▸ **Stored dataset items**

════════════════

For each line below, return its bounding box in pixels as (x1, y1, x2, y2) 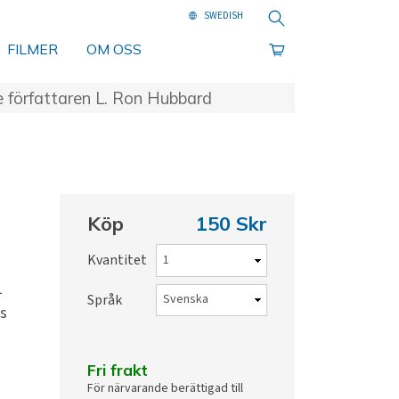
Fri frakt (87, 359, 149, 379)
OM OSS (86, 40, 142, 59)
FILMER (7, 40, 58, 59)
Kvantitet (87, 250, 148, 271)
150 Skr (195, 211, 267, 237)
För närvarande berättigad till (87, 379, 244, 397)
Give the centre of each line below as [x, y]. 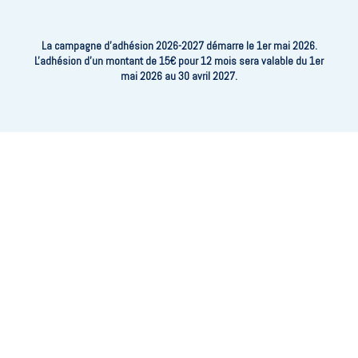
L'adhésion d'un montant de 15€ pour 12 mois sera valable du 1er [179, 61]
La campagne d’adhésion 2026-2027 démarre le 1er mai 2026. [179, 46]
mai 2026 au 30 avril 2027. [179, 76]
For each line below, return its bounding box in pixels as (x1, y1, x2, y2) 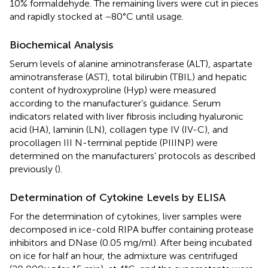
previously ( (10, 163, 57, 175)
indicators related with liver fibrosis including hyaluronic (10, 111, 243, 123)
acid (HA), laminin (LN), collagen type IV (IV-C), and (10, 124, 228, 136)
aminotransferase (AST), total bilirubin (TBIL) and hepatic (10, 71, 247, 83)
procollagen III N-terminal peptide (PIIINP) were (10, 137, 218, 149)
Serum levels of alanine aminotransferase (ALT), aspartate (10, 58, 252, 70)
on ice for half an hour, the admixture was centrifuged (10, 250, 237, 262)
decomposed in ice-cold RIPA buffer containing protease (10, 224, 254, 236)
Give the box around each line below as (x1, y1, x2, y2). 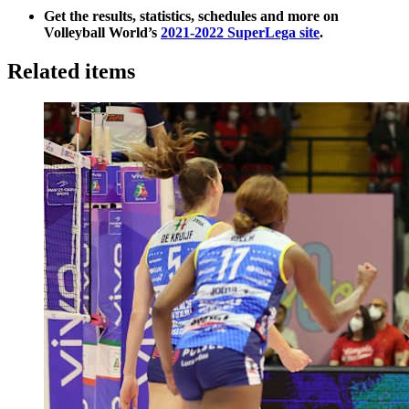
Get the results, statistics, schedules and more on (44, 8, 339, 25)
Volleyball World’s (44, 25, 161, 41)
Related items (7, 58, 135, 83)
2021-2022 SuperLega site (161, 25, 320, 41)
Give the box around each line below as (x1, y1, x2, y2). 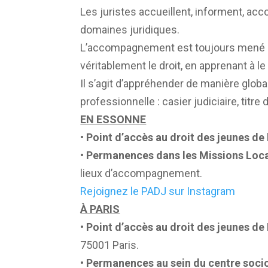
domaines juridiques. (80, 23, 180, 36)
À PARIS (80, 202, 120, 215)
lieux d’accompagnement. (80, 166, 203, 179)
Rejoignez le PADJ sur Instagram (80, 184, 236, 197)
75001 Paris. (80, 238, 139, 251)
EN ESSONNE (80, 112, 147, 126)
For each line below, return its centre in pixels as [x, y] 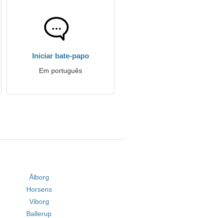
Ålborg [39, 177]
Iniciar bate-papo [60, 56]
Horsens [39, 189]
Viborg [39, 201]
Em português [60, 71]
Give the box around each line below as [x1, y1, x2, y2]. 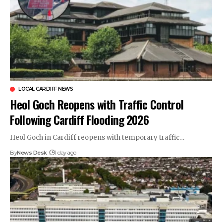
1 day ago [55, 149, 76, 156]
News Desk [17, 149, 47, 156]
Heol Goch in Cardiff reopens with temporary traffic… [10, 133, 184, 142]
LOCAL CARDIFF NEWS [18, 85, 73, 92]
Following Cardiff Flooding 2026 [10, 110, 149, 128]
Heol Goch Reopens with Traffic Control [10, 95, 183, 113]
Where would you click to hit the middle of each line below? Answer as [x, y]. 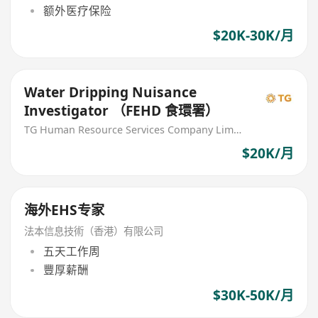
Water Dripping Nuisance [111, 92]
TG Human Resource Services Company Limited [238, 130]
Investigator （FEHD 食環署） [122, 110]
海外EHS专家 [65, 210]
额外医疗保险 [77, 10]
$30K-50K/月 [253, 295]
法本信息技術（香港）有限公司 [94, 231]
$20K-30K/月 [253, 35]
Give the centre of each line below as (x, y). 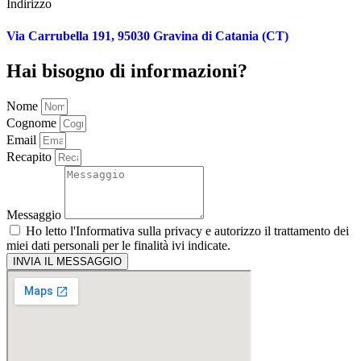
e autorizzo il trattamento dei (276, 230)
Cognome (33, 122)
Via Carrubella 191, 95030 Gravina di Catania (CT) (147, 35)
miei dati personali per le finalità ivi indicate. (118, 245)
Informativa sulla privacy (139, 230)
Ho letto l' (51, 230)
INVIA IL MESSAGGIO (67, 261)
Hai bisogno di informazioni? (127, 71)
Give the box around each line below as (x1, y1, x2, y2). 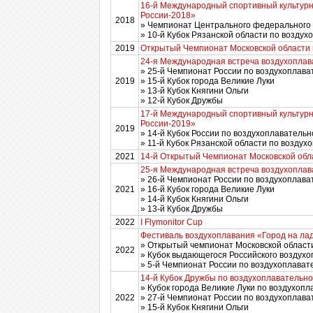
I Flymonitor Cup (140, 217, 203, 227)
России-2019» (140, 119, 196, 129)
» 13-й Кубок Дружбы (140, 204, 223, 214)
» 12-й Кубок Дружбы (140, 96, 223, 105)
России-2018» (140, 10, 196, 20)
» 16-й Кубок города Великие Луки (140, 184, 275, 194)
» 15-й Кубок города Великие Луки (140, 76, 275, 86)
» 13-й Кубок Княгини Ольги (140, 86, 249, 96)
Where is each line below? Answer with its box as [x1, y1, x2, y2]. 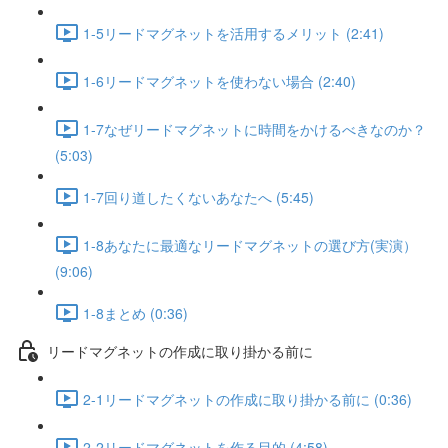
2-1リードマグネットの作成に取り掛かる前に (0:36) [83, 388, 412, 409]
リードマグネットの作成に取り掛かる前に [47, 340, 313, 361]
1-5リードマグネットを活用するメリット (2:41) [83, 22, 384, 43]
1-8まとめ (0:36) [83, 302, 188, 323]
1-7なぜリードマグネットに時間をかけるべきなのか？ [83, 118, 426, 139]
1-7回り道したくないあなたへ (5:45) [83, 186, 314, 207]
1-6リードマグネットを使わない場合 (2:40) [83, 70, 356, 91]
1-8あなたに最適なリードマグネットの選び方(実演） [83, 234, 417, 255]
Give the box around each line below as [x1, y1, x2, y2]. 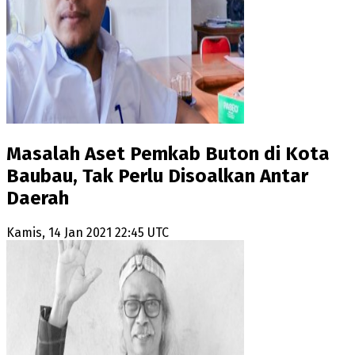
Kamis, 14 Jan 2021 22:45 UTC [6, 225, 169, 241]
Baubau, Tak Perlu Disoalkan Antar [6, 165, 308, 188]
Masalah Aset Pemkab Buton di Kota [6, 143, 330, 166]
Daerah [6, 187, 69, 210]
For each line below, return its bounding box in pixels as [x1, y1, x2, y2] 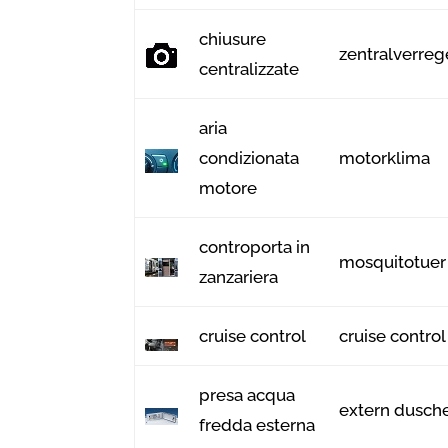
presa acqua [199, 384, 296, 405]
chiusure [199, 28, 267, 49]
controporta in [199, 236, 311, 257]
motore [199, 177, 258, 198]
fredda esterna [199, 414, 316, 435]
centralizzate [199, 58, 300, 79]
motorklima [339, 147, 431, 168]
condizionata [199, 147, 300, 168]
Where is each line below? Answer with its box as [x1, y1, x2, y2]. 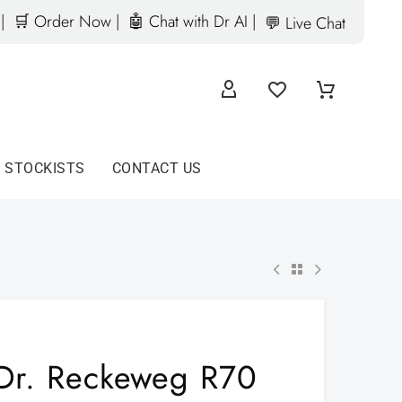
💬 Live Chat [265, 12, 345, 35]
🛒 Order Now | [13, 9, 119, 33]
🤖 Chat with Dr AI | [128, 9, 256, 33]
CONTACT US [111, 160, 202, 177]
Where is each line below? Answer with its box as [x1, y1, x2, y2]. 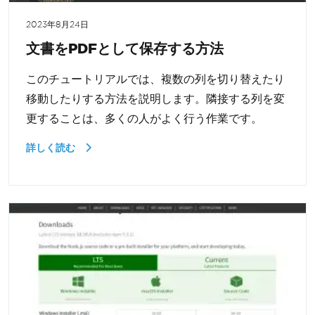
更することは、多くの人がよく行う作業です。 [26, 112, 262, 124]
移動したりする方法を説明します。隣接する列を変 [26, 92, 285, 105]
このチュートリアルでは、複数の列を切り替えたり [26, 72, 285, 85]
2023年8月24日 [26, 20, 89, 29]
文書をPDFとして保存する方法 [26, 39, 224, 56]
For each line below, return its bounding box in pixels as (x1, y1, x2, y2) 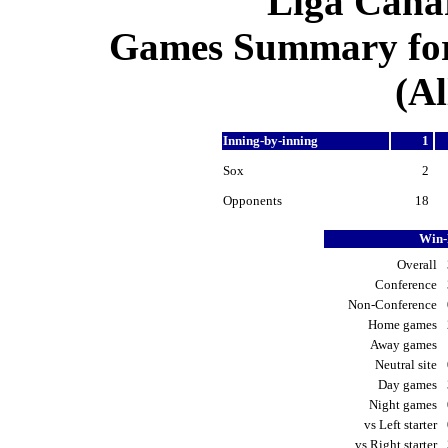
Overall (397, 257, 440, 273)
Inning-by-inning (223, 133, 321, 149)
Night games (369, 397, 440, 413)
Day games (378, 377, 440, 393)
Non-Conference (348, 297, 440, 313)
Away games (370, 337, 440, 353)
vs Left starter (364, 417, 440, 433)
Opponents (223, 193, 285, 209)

════════════════

In the records above, find the line with "海外EHS专家 [65, 210]" and the line with "I Flymonitor Cup (140, 217, 203, 227)", then restate word for word only those two lines and all lines between, omitting pictures.

海外EHS专家 [65, 210]
额外医疗保险 [77, 10]
$30K-50K/月 [253, 295]
法本信息技術（香港）有限公司 [94, 231]
$20K-30K/月 [253, 35]
Give the centre of each line below as (x, y). 
e autorizzo il trattamento dei (276, 230)
Cognome (33, 122)
Via Carrubella 191, 95030 Gravina di Catania (CT) (147, 35)
miei dati personali per le finalità ivi indicate. (118, 245)
Informativa sulla privacy (139, 230)
Ho letto l' (51, 230)
INVIA IL MESSAGGIO (67, 261)
Hai bisogno di informazioni? (127, 71)
Give the box around each line below as (x1, y1, x2, y2). 
I Flymonitor Cup (140, 217, 203, 227)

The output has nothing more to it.